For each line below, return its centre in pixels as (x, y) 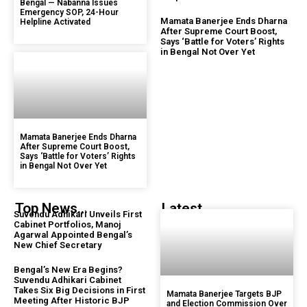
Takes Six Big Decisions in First (79, 290)
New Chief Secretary (58, 245)
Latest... (187, 208)
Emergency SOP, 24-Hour (69, 12)
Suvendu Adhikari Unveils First (78, 214)
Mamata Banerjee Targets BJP (224, 294)
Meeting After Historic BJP (72, 300)
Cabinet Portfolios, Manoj (67, 224)
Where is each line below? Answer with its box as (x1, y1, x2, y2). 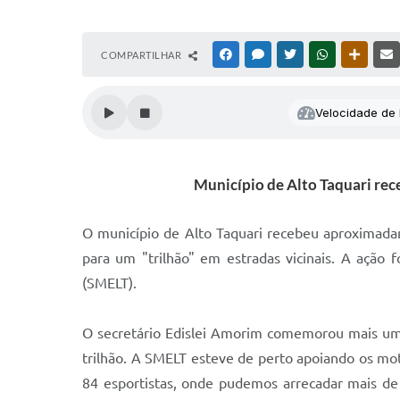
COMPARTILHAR (101, 49, 184, 61)
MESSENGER (267, 49, 323, 60)
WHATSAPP (331, 49, 383, 60)
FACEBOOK (235, 49, 287, 60)
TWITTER (299, 49, 341, 60)
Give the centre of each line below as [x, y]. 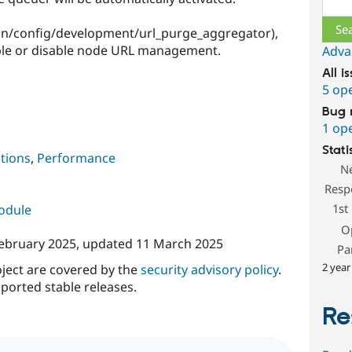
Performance [76, 158]
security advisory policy [209, 270]
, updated [106, 244]
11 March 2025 [179, 244]
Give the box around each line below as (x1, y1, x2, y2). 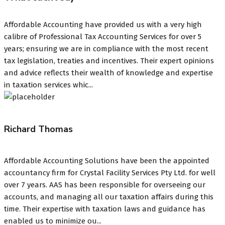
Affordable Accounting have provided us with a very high (4, 20, 202, 29)
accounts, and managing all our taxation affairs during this (4, 192, 213, 202)
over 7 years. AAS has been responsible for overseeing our (4, 180, 205, 190)
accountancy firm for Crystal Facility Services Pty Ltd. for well (4, 168, 215, 178)
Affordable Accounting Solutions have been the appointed (4, 156, 209, 166)
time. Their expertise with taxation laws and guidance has (4, 204, 205, 214)
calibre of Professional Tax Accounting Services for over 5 (4, 32, 201, 41)
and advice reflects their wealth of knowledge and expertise (4, 68, 213, 77)
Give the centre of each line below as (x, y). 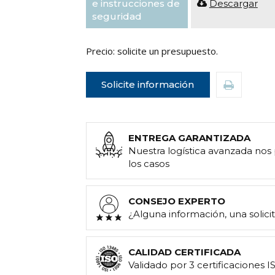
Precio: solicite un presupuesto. (152, 51)
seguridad (117, 16)
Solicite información (148, 85)
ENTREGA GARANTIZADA (189, 138)
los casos (149, 164)
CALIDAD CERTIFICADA (184, 252)
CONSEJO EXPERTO (176, 201)
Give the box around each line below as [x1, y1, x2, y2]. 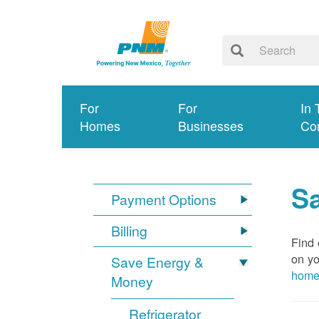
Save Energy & [111, 252, 204, 273]
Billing [111, 221, 148, 241]
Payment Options [111, 189, 217, 210]
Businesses [177, 117, 244, 135]
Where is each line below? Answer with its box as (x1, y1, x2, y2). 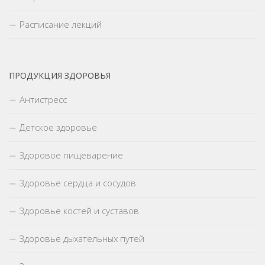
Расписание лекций (20, 18, 102, 31)
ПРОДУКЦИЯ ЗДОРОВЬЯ (9, 70, 111, 82)
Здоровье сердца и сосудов (20, 177, 136, 189)
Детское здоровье (20, 121, 97, 134)
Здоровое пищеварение (20, 149, 123, 161)
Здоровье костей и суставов (20, 205, 139, 217)
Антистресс (20, 93, 67, 106)
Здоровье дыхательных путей (20, 232, 144, 245)
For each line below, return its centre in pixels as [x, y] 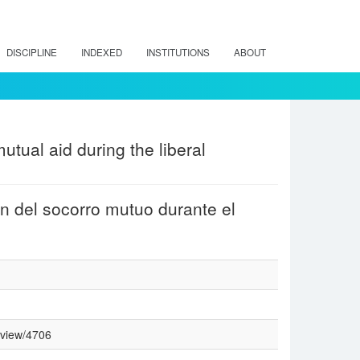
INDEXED [102, 52]
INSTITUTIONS [178, 52]
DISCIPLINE [32, 52]
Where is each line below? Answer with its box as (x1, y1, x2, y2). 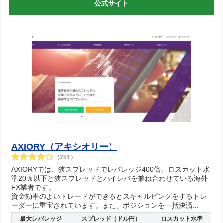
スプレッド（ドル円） (81, 215, 141, 222)
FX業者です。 (11, 183, 56, 191)
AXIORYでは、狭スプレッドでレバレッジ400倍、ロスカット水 (11, 165, 210, 173)
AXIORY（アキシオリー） (11, 142, 117, 152)
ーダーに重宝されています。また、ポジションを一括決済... (11, 201, 199, 209)
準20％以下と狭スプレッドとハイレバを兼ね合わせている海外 (11, 174, 208, 182)
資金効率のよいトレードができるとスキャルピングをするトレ (11, 192, 207, 200)
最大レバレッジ (20, 215, 62, 222)
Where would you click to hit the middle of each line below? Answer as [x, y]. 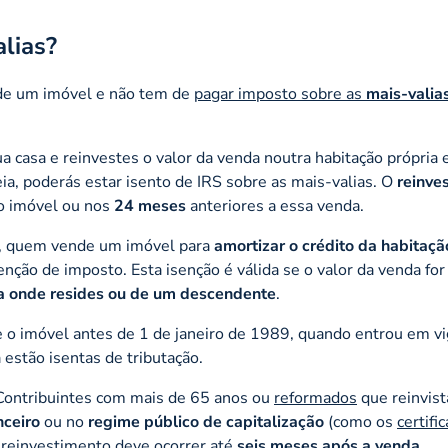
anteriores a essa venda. [275, 206]
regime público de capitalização [206, 422]
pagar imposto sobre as [280, 94]
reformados [315, 398]
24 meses [150, 206]
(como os [360, 422]
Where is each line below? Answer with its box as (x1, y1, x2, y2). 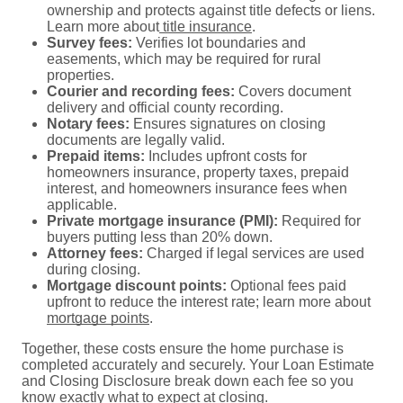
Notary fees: (47, 115, 130, 131)
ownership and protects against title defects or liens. (47, 2, 375, 18)
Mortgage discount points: (47, 277, 227, 293)
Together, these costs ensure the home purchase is (22, 340, 344, 356)
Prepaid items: (47, 148, 145, 164)
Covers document (235, 83, 351, 99)
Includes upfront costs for (145, 148, 307, 164)
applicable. (47, 196, 117, 212)
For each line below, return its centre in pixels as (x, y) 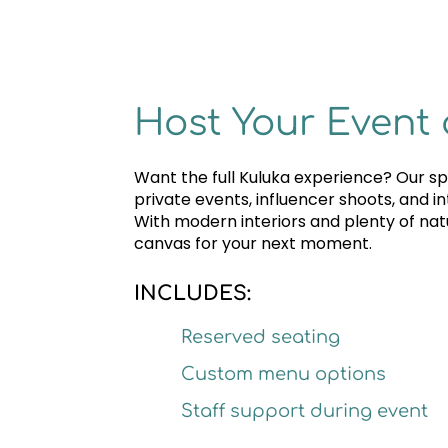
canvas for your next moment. (253, 243)
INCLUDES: (193, 294)
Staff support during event (305, 411)
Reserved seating (261, 337)
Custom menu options (284, 374)
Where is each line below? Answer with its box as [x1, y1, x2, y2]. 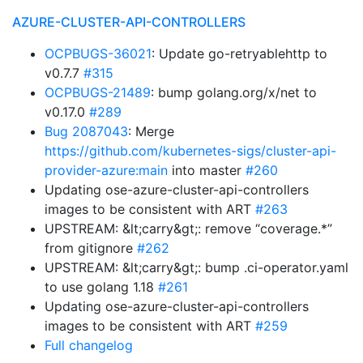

----------

#### [What to produce]
The answer is the lines above between the line holding "Affordable Accounting Solutions" and the line holding "calibre of Professional", inclusive, each written out exactly, and no others.

#### [Completed exercise]
Affordable Accounting Solutions have been the appointed (4, 156, 209, 166)
time. Their expertise with taxation laws and guidance has (4, 204, 205, 214)
calibre of Professional Tax Accounting Services for over 5 (4, 32, 201, 41)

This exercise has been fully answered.